- _EXERCISE BRIEF_
Where an entry holds an image, skip the image but reproduce the rest word for word.

Data entries
——————
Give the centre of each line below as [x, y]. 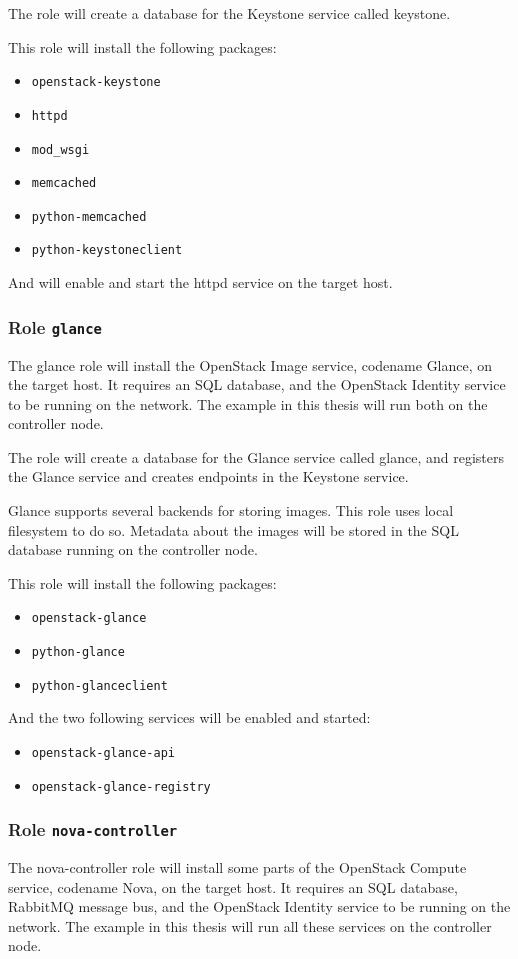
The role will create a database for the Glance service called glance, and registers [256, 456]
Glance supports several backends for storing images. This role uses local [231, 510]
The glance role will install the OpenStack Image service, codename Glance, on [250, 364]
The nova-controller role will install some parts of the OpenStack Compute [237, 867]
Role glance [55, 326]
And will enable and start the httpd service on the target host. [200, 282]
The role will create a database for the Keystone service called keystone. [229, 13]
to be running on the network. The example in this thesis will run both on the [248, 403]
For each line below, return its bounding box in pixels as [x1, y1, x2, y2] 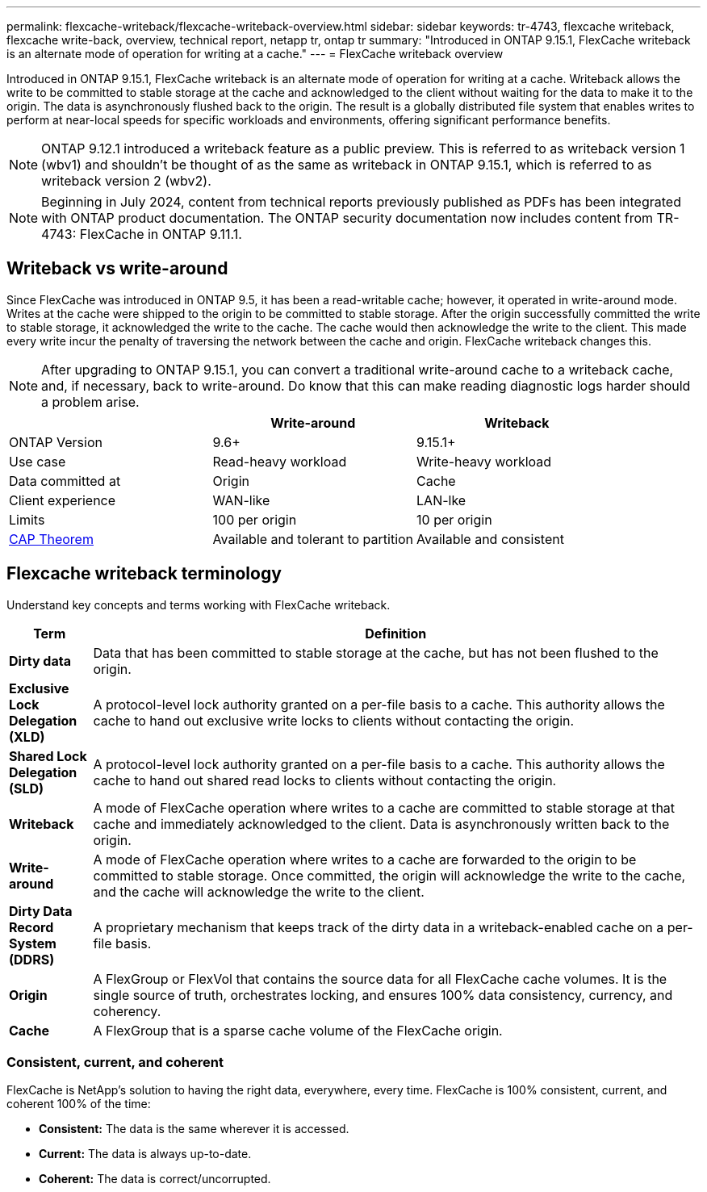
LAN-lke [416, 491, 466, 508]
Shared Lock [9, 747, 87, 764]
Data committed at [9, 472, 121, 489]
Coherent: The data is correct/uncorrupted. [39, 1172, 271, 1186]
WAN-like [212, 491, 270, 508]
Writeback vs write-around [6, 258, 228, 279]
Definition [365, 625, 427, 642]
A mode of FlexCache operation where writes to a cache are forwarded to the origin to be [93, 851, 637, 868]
——————
- _TASK SOLUTION_
Give the centre of each line below as [x, y]. 
The role will create a database for the Glance service called glance, and registers [256, 456]
Glance supports several backends for storing images. This role uses local [231, 510]
The glance role will install the OpenStack Image service, codename Glance, on [250, 364]
The nova-controller role will install some parts of the OpenStack Compute [237, 867]
Role glance [55, 326]
And will enable and start the httpd service on the target host. [200, 282]
The role will create a database for the Keystone service called keystone. [229, 13]
to be running on the network. The example in this thesis will run both on the [248, 403]
For each line below, return its bounding box in pixels as [x1, y1, x2, y2] 
LAN-lke [416, 491, 466, 508]
Shared Lock [9, 747, 87, 764]
Data committed at [9, 472, 121, 489]
Coherent: The data is correct/uncorrupted. [39, 1172, 271, 1186]
WAN-like [212, 491, 270, 508]
Writeback vs write-around [6, 258, 228, 279]
Definition [365, 625, 427, 642]
A mode of FlexCache operation where writes to a cache are forwarded to the origin to be [93, 851, 637, 868]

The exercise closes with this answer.